Agar bisa connect dengan sesuatu atau seseorang itu membutuhkan keahlian khusus. Aku tidak katakan itu sulit, tapi bila hal ini mudah, tentu kita tidak akan pernah mendengar istilah LOLA (LOading LAma), "heng-hong", dan "nggak nyambung blas!" Bila "TIDAK SULIT" dan "TIDAK MUDAH", lalu apa? Berarti, "ITU BISA DIPELAJARI". Aku akan mengerucutkan konsep ini, sehingga lebih berkaitan dengan komunikasi diantara dua orang atau lebih.

Ada berapa banyak orang yang tidak asyik saat diajak ngobrol? Topik bercanda ditanggapi serius, topik serius ditanggapi bercanda. Diajak serius, malah serius bercandanya. Ada berapa banyak orang yang "nggak nyambung" saat diajak berbicara? Sedang asyik membahas BB, malah takjub sendiri melihat hape monoponik. Aku sungguh tidak tahu jawaban dua pertanyaan itu, yang jelas aku pernah menjadi salah satu dari orang-orang yang ada dalam pertanyaan itu.

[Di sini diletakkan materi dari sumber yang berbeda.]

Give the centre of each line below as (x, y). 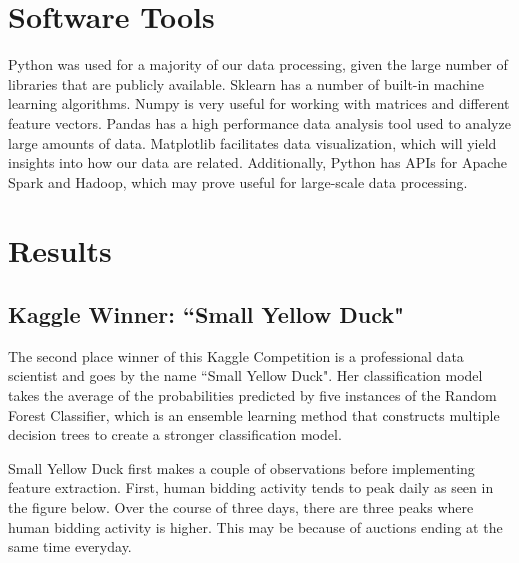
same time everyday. (70, 546)
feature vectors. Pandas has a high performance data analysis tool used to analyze (259, 122)
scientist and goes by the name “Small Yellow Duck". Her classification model (245, 375)
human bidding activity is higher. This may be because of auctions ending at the (255, 526)
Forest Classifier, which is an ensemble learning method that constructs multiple (254, 414)
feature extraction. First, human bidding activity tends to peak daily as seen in (251, 487)
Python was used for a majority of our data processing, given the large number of (258, 64)
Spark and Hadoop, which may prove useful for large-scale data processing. (238, 181)
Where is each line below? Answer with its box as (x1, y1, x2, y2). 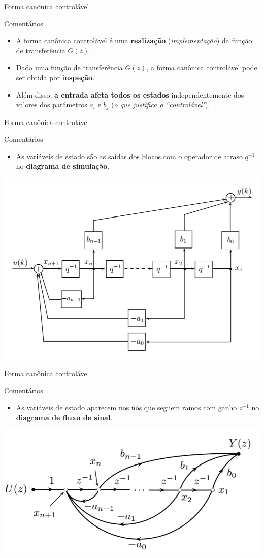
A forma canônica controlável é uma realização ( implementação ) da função (16, 35, 252, 46)
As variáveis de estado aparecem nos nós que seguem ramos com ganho (16, 402, 237, 413)
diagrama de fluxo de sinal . (16, 412, 113, 422)
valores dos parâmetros (16, 99, 87, 110)
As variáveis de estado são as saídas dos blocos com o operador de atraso (16, 150, 243, 161)
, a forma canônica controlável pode (146, 62, 257, 73)
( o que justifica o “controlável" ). (111, 99, 210, 110)
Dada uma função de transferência (16, 62, 123, 73)
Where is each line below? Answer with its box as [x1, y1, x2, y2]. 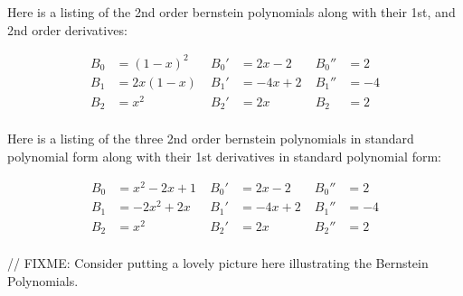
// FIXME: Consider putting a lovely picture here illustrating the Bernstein [7, 254, 429, 273]
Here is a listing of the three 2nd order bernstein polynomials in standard [7, 129, 414, 148]
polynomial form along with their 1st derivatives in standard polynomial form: [7, 146, 441, 165]
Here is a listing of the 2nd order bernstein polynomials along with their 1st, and [7, 3, 456, 21]
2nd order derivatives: [7, 20, 128, 39]
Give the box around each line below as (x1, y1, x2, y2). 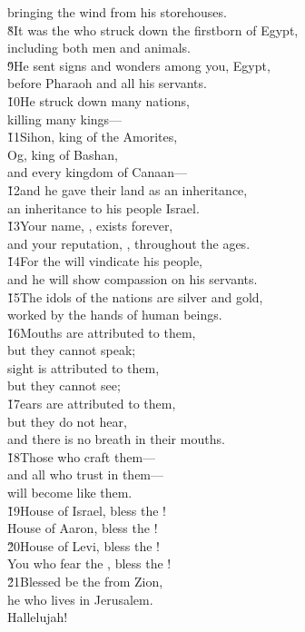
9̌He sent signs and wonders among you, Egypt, (7, 55, 271, 74)
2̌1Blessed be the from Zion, (7, 572, 163, 590)
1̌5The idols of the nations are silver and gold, (7, 287, 263, 306)
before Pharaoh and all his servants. (7, 74, 207, 93)
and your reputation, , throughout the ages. (7, 233, 251, 252)
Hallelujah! (7, 607, 68, 627)
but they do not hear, (7, 411, 127, 430)
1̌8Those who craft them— (7, 447, 156, 466)
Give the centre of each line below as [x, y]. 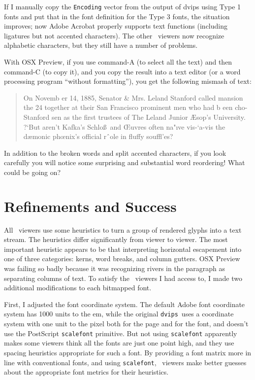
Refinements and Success [90, 206]
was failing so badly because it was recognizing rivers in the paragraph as [115, 268]
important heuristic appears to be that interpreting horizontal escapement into [123, 249]
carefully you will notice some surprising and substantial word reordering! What [125, 162]
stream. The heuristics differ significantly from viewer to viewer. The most [116, 239]
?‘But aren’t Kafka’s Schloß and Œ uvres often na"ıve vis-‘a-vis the [124, 126]
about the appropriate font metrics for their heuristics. [86, 372]
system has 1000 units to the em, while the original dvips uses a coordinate [119, 314]
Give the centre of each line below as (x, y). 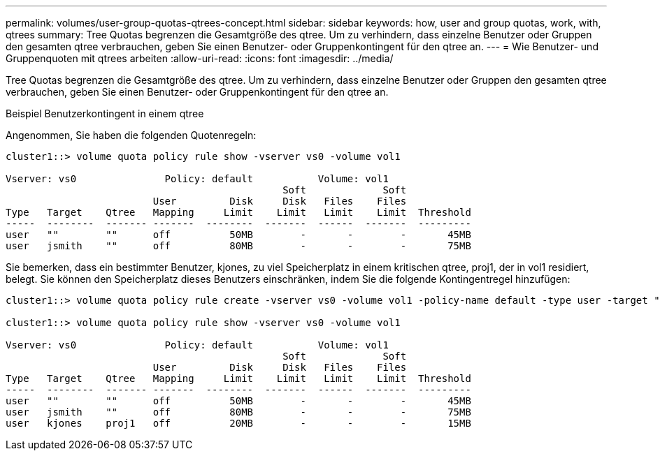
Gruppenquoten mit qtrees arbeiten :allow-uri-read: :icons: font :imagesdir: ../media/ (200, 58)
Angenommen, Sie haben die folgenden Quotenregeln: (131, 135)
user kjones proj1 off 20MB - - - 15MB (238, 423)
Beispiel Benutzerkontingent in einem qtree (105, 113)
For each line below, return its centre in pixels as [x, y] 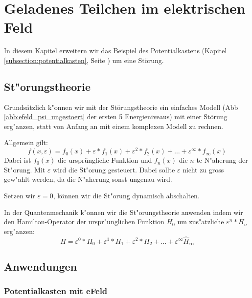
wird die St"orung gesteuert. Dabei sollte [114, 169]
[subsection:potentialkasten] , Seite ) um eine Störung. [84, 60]
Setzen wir [20, 195]
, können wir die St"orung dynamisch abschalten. [126, 195]
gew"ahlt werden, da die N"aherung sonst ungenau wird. [88, 179]
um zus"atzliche [201, 222]
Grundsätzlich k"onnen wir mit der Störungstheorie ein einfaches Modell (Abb [121, 107]
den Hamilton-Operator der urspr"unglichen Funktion [84, 222]
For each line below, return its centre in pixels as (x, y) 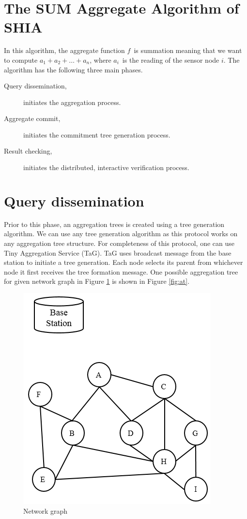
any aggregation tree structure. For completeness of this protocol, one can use (119, 243)
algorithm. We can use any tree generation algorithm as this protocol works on (121, 234)
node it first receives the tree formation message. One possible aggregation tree (121, 271)
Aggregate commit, (32, 118)
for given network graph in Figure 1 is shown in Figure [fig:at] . (97, 281)
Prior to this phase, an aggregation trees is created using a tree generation (114, 224)
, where (100, 60)
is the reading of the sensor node (171, 60)
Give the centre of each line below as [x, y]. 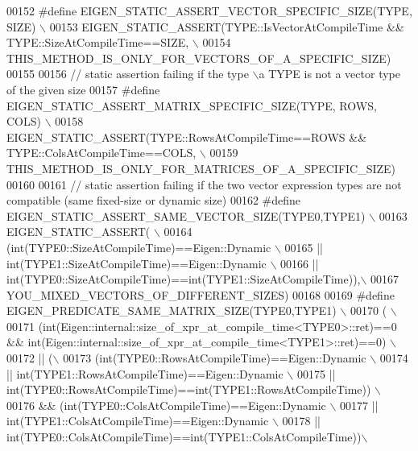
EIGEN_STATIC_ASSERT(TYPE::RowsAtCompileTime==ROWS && [187, 137]
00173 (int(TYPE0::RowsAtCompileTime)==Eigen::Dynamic [215, 358]
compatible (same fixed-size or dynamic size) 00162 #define [154, 200]
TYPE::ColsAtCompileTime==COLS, [101, 153]
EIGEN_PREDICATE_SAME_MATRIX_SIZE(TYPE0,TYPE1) [172, 310]
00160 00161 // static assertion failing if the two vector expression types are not [204, 184]
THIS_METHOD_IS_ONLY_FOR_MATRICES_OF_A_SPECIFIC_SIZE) [201, 168]
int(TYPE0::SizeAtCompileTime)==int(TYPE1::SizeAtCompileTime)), [184, 279]
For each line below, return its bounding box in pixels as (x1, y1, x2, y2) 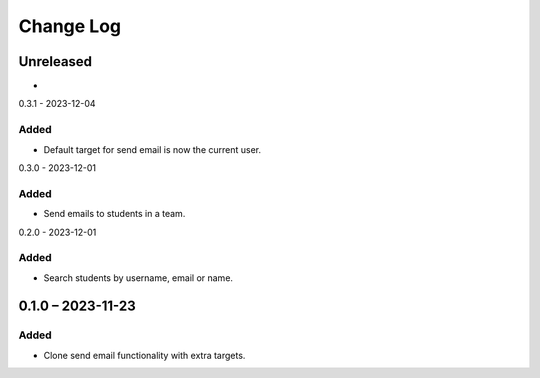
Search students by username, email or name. (43, 271, 234, 284)
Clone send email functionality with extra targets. (43, 349, 246, 361)
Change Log (18, 15, 122, 37)
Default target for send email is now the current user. (43, 143, 262, 155)
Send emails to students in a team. (43, 208, 186, 220)
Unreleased (18, 53, 93, 70)
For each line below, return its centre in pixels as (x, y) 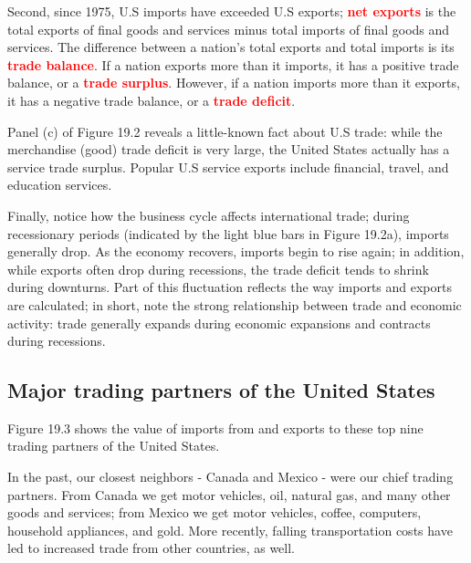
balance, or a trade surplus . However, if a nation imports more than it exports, (234, 83)
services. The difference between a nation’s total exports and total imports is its (231, 47)
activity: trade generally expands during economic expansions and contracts (219, 323)
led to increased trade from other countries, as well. (152, 548)
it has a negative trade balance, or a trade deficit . (152, 100)
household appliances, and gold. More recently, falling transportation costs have (230, 530)
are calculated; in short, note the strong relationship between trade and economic (235, 304)
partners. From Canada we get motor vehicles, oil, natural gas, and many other (229, 494)
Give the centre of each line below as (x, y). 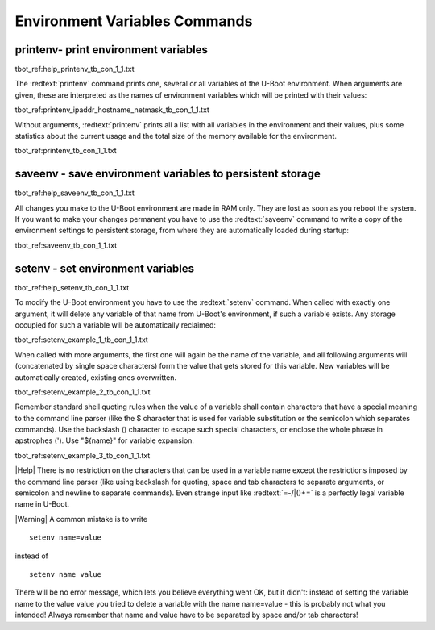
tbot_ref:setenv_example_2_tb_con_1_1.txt (83, 392)
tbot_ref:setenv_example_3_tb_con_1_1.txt (83, 455)
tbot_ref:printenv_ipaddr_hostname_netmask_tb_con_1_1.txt (112, 110)
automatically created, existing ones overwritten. (96, 377)
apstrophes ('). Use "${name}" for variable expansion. (105, 440)
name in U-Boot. (42, 504)
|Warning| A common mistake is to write (81, 519)
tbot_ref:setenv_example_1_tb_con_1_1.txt (81, 340)
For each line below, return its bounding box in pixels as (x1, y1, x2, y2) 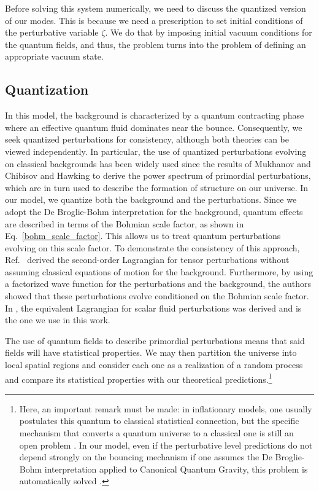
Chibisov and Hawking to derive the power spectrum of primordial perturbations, (5, 169, 311, 182)
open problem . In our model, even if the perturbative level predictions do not (19, 438, 313, 451)
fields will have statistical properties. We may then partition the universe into (5, 346, 297, 359)
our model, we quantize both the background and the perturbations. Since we (5, 193, 297, 206)
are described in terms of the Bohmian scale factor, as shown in (5, 217, 244, 230)
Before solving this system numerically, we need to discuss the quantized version (5, 2, 306, 14)
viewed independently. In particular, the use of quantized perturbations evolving (5, 144, 307, 157)
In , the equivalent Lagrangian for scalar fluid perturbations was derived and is (5, 301, 302, 314)
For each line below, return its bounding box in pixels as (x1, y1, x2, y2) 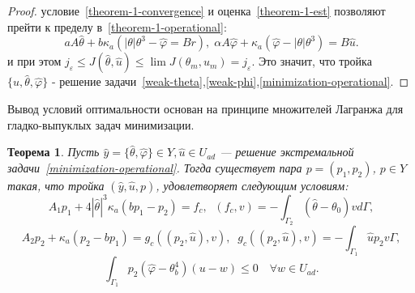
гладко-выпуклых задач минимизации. (7, 116, 195, 133)
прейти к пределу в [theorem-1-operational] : (7, 18, 227, 35)
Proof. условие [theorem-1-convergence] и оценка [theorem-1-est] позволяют (7, 2, 386, 19)
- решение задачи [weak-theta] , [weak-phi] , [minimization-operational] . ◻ (51, 73, 409, 90)
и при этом (7, 53, 62, 70)
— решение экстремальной (220, 143, 354, 160)
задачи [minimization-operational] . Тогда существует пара (7, 159, 302, 176)
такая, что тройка (7, 176, 105, 193)
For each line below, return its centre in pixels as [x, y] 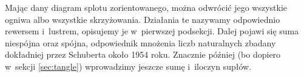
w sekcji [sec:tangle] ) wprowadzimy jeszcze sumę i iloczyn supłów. [128, 66]
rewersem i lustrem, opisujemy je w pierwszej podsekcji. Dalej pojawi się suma [152, 31]
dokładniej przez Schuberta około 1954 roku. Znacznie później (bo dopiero [143, 54]
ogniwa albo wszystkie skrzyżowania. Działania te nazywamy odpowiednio [143, 19]
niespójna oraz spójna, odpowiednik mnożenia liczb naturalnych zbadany [140, 42]
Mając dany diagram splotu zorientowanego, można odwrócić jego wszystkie [146, 7]
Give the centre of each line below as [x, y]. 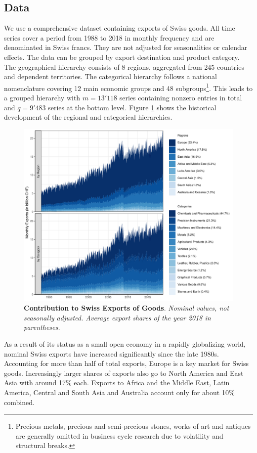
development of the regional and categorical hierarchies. [88, 117]
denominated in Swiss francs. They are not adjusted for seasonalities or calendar [126, 47]
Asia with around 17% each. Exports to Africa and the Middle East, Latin [117, 383]
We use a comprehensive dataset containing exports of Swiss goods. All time [120, 28]
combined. [19, 402]
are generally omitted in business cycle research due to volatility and [119, 435]
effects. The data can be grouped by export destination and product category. [122, 57]
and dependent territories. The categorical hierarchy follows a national [110, 76]
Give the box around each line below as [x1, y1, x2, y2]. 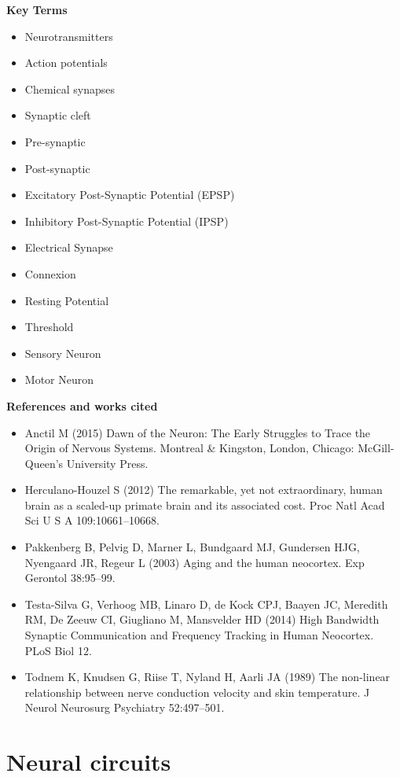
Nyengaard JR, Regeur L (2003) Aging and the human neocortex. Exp [24, 554, 365, 570]
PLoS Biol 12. [24, 642, 92, 658]
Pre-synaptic [24, 133, 86, 149]
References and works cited [6, 397, 158, 414]
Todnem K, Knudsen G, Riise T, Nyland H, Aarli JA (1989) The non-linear [24, 668, 391, 685]
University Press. [66, 455, 149, 471]
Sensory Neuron [24, 344, 101, 361]
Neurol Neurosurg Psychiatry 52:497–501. [24, 699, 225, 716]
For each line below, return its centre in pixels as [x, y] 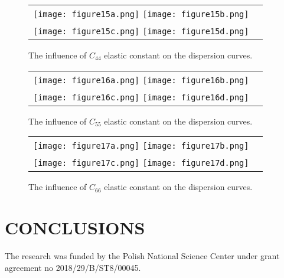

Untuk bisa connect atau "nyambung" dengan seseorang, kita harus tahu variabel penting yang memengaruhi. Variabel itu bernama frekuensi. Sepertinya ilmiah, tapi mari kita buat mudah. Begini, setiap nada pada alat musik memiliki frekuensi tertentu yang berbeda satu sama lain. Nada C memiliki frekuensi 261.63 Hz, nada D memiliki frekuensi 293.66 Hz, nada E memiliki frekuensi 329.63 Hz, dan seterusnya. Dengan kata lain, frekuensi itu menunjukkan ciri khas atau karakteristik dasar dari sesuatu. Itu kan sesuatu, lalu bagaimana dengan seseorang? Frekuensi pada manusia memang lebih kompeks dibandingkan dengan frekuensi pada alat musik karena dipengaruhi oleh suasana hati, suasana pikiran, dan pengalaman hidup. Tapi, setiap orang memiliki "nada dasar" yang dominan, memiliki "tombol khusus masing-masing". Ada seseorang yang menyukai fashion, senang membicarakan teknologi, pintar sekali merangkai kata, gembira bila berhadapan dengan banyak makanan, dan sebagainya. Yang sulit itu adalah menemukan "nada dasar" orang-orang galau. Orang-orang tipe ini kurang jelas frekuensinya, kadang minor, kadang mayor, kadang ngeloyor...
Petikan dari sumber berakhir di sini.